• **DATA IN THIS EXERCISE**
---------------
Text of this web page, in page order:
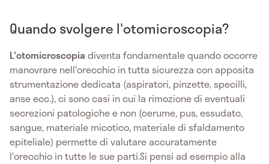
Quando svolgere l'otomicroscopia?
L'otomicroscopia diventa fondamentale quando occorre
manovrare nell'orecchio in tutta sicurezza con apposita
strumentazione dedicata (aspiratori, pinzette, specilli,
anse ecc.), ci sono casi in cui la rimozione di eventuali
secrezioni patologiche e non (cerume, pus, essudato,
sangue, materiale micotico, materiale di sfaldamento
epiteliale) permette di valutare accuratamente
l'orecchio in tutte le sue parti.Si pensi ad esempio alla
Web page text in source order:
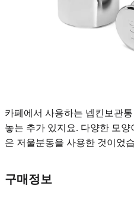
카페에서 사용하는 넵킨보관
놓는 추가 있지요. 다양한 모
은 저울분동을 사용한 것이었
구매정보
---------------
• **YOUR TASK**
Pictures don't belong in the copy. Retype exactly the lines from the one with "manovrare nell'orecchio in" through the last line of the records.

• **SOLUTION TO THE PROBLEM**
manovrare nell'orecchio in tutta sicurezza con apposita
strumentazione dedicata (aspiratori, pinzette, specilli,
anse ecc.), ci sono casi in cui la rimozione di eventuali
secrezioni patologiche e non (cerume, pus, essudato,
sangue, materiale micotico, materiale di sfaldamento
epiteliale) permette di valutare accuratamente
l'orecchio in tutte le sue parti.Si pensi ad esempio alla
Web page text in source order:
카페에서 사용하는 넵킨보관
놓는 추가 있지요. 다양한 모
은 저울분동을 사용한 것이었
구매정보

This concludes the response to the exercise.